Jota... para proponerle casamiento, le tendrias que decir que fuiste toda tu vida un perdedor...hasta el momento que la conociste y la besaste,que ahi cambio todo, la matas.

=Jota= dijo...

Amiblogs, yo les agradezco muchísimo la intención, la esperanza, la ficción, pero Aye es una amiga, no me quiero casar con ella, en serio. Y ella tampoco conmigo.

[..gaviota..] dijo...

La del subte siii, me paso como 3 veces ya, con mi novia, la dejo pasar y yo me quedo a hacer la fila xq habia para 1 viaje solo....Es gracioso!!!

*

Quiero ser una mantenida dijo...

Cansada de sentirme identificada.

Nunca me identifico con los blogs de chicas populares o sexys. Siempre del lado B.

AYE dijo...

Gracias por el post, lo vivo como una victoria... Aprovecho para confesar que cuando vi en el visor la frase: "¡Sin saldo!" (así, con signos de admiración y en rojo) me puse colorada.
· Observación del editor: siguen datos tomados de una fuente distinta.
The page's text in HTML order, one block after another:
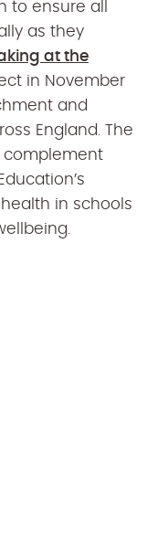
to ensure all
as they
at the
in November
and
England. The
complement
in schools
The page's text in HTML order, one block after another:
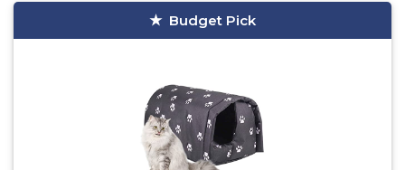
Budget Pick
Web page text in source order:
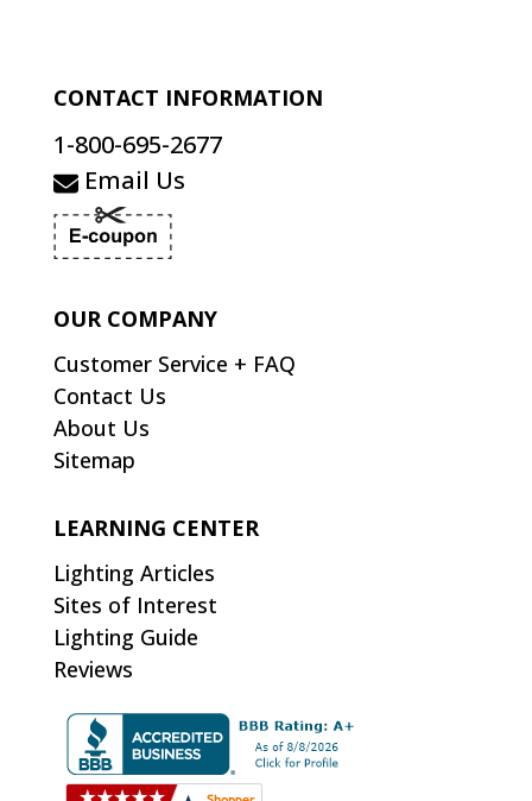
CONTACT INFORMATION
1-800-695-2677
Email Us
OUR COMPANY
Customer Service + FAQ
Contact Us
About Us
Sitemap
LEARNING CENTER
Lighting Articles
Sites of Interest
Lighting Guide
Reviews
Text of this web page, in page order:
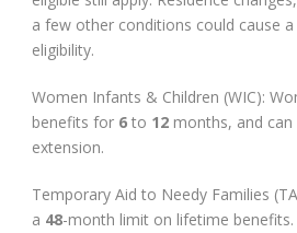
a few other conditions could cause
eligibility.
Women Infants & Children (WIC):
benefits for 6 to 12 months, and
extension.
Temporary Aid to Needy Families
a 48-month limit on lifetime
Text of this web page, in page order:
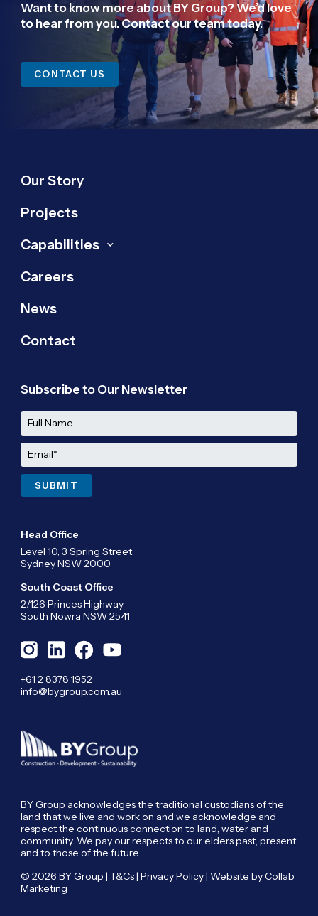
Want to know more about BY Group? We’d love
to hear from you. Contact our team today.
CONTACT US
Our Story
Projects
Capabilities
Careers
News
Contact
Subscribe to Our Newsletter
Head Office
Level 10, 3 Spring Street
Sydney NSW 2000
South Coast Office
2/126 Princes Highway
South Nowra NSW 2541
+61 2 8378 1952
info@bygroup.com.au
BY Group acknowledges the traditional custodians of the
land that we live and work on and we acknowledge and
respect the continuous connection to land, water and
community. We pay our respects to our elders past, present
and to those of the future.
© 2026 BY Group | T&Cs| Privacy Policy| Website byCollab
Marketing

Muy.
Casamiento: nooooo.


Besos!

.:Lolita:. dijo...

bue Jota, está bueno no ser el único... =)

Natiii dijo...

Eso que te pasó no fue por perdedor sino por POCO CABALLERO, sabélo jajaja

Anónimo dijo...

Lo mas divertido de todo es la gente que estaba viendo a Copani, tenian una mezcla de verguenza y aburrimiento. Salvo uno -con la remera del che!- que intentaba seguir la letra.

Acerca de MdP!

Este blog contiene historias propias, algunas pocas ajenas de personajes cercanos, que se funden una en otra bajo el mismo don. Todos los protagonistas son (somos) perdedores: en el trabajo, en el amor, en el sexo, en la suerte, en el día a día, en la vida. Porque para algunos, como yo, ser perdedor dejó de ser un problema: ya es un destino ineludible. He aquí las historias. De derrotas, caídas, papelones. Derrumbes en general. Nos pasa a todos, no?